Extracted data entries

* * *

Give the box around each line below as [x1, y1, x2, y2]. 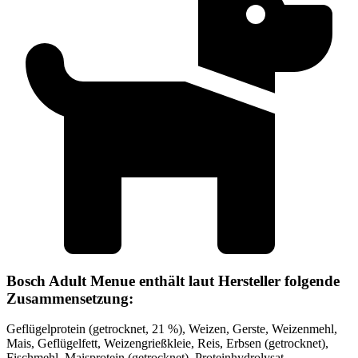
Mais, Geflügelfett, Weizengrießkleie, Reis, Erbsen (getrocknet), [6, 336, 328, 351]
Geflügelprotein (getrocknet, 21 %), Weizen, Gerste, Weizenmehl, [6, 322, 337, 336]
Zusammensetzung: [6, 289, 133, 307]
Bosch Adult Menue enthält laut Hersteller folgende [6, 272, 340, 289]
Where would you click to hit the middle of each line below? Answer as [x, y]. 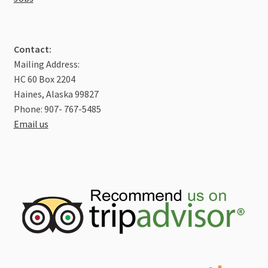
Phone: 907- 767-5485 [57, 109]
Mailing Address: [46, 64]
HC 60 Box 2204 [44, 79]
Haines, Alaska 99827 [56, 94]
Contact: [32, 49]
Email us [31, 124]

* * *

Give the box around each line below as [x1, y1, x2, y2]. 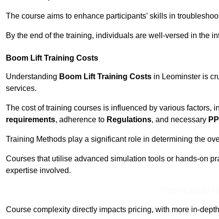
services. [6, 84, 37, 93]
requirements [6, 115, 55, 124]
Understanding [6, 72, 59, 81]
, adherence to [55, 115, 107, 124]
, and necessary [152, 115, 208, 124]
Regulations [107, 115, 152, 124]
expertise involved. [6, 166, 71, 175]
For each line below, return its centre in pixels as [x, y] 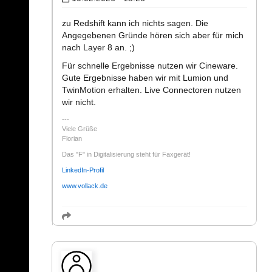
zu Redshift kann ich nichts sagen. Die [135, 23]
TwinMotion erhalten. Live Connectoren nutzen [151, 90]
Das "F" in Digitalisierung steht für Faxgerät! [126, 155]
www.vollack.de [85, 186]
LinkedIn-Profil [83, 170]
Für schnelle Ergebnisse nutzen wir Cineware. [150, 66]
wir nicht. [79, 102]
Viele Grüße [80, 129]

* * *

▶ What the task asks: Could you write out, exactly as they stand, only the lines above that begin at the line with "zu Redshift kann" and stop after the line with "Viele Grüße [80, 129]"?

▶ Response area:
zu Redshift kann ich nichts sagen. Die [135, 23]
TwinMotion erhalten. Live Connectoren nutzen [151, 90]
Das "F" in Digitalisierung steht für Faxgerät! [126, 155]
www.vollack.de [85, 186]
LinkedIn-Profil [83, 170]
Für schnelle Ergebnisse nutzen wir Cineware. [150, 66]
wir nicht. [79, 102]
Viele Grüße [80, 129]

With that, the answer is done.